Besides, a group, Movement for the Restoration of Cross River Peoples Democratic Party (MFTROCR) had, mid-last year called for the suspension of Governor Ayade and five others for dragging the national PDP and its officers to court over congresses.
The coordinator of the group, Comrade Raymond Takon, had said, “we are aware that some of his (governor’s) diehard loyalists are advising their boss to quit PDP if they refused to allow them have their way in terms of who takes over the party structures. We also have it on good authority that the Governor has been discreetly discussing with some top APC members in Abuja on how to defect.
“Against this background, we call on the national party leadership to take drastic action against the state leadership led by Ntufam Inok by sanctioning all those who took the party to court and their sponsors.”
Some PDP leaders disagree with party
Investigations showed not all PDP leaders were flexing muscles with Gov Ayade. A former Aviation Minister, Femi Fani-Kayode, during his visit to Calabar some months ago, threatened that many PDP bigwigs, including himself, would leave the party should Ayade be forced to defect over controversy surrounding who controls the party structure.
In what analysts saw as a veiled reference to a South South Governor, Fani-Kayode had warned “You cannot and must not undermine a sitting Governor or attempt to humiliate him in his own state and before his people. Some of those that are advocating and behind this nonsense would never allow it to happen in their own states.
“No-one, no matter how big or powerful, should think that they own the PDP.
If there is any attempt to undermine Ayade it will spark off a crisis in the party that will split it right down the middle and the consequences will not be limited to Cross River state.” PDP leaders seemed to have given deaf ears to the warning.
Permutations over 2023
While the issue of party structure is regarded as immediate cause of disagreement between PDP and Gov Ayade, findings indicated that many PDP leaders had on several occasions expressed readiness to ensure the governor has no hands on who takes over from him in 2023. A Source said PDP was afraid Ayade could bring up a successor who could take after him as such were hell bent in giving him a fight.
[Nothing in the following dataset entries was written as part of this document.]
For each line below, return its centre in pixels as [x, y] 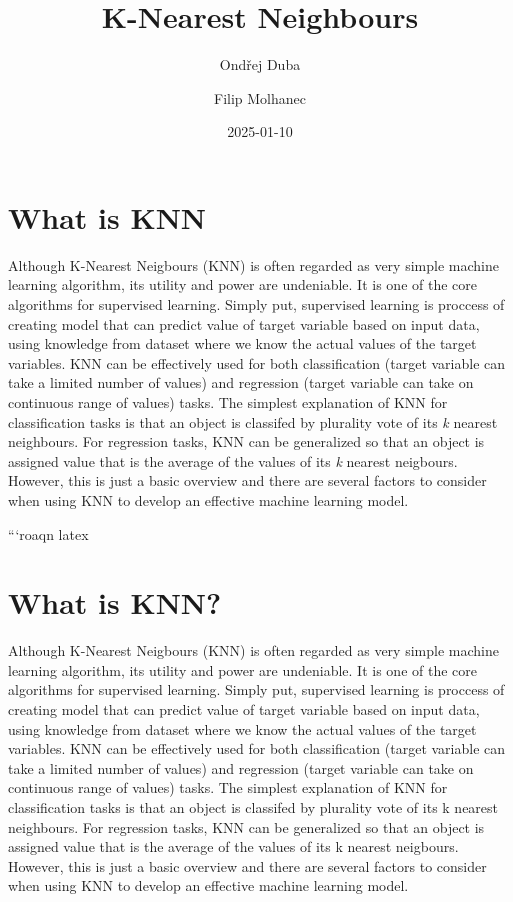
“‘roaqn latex [48, 533]
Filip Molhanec [260, 97]
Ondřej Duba [260, 64]

Politics in Cross River redefined
Political watchers are of the opinion that the stage has been set for one of the biggest political battles in the history of Cross River state. And with 22 years of PDP’s political monopoly of the state brought to a dramatic end by the governor, analysts predict interesting political battles ahead.
While the APC and PDP boast of political heavyweights, financial muscles and the know-how on political maneuverings, youths from both political divides have vowed to ensure their principals emerged victorious in the oncoming contest but which party outsmarts the other would be decided in 2023 when all dices would have been thrown on the table.